### EXTRACTED RECORDS:
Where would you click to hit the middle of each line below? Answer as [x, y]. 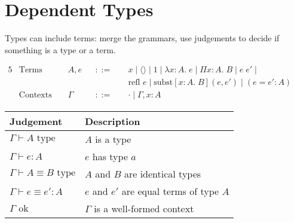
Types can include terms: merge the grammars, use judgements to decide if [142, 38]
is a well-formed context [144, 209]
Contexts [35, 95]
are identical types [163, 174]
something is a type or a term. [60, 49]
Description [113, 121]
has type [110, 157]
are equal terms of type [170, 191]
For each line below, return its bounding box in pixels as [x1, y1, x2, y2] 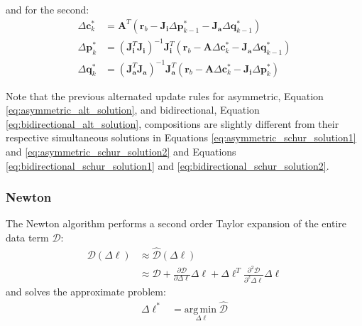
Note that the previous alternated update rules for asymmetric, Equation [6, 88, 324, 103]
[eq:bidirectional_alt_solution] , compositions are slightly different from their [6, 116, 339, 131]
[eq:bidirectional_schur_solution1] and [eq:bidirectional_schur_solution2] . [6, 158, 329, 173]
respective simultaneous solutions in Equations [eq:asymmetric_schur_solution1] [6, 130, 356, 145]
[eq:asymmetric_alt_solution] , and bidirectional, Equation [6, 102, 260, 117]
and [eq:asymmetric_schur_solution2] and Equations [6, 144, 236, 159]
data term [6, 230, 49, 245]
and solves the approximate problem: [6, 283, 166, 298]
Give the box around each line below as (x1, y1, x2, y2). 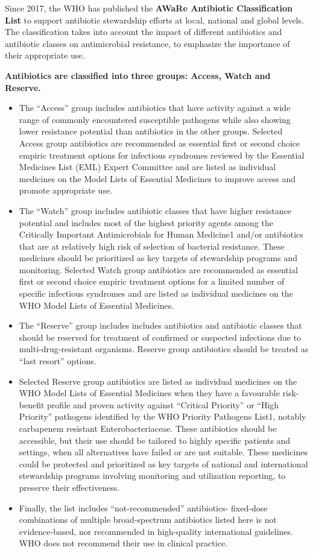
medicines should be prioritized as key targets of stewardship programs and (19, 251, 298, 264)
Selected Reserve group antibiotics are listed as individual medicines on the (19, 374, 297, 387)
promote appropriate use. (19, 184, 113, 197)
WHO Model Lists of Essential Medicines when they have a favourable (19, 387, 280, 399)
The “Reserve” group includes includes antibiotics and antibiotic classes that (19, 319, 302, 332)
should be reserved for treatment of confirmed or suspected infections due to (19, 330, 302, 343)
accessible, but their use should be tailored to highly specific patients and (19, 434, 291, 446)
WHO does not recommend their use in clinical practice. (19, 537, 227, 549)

...

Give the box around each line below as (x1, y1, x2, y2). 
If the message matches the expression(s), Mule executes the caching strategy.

### ASSIGNED TASK:
Word for word, restate the lines of the data above that fall between the line holding "accessible, but their" and the line holding "WHO does not", inclusive, and no other lines.

### EXPECTED ANSWER:
accessible, but their use should be tailored to highly specific patients and (19, 434, 291, 446)
WHO does not recommend their use in clinical practice. (19, 537, 227, 549)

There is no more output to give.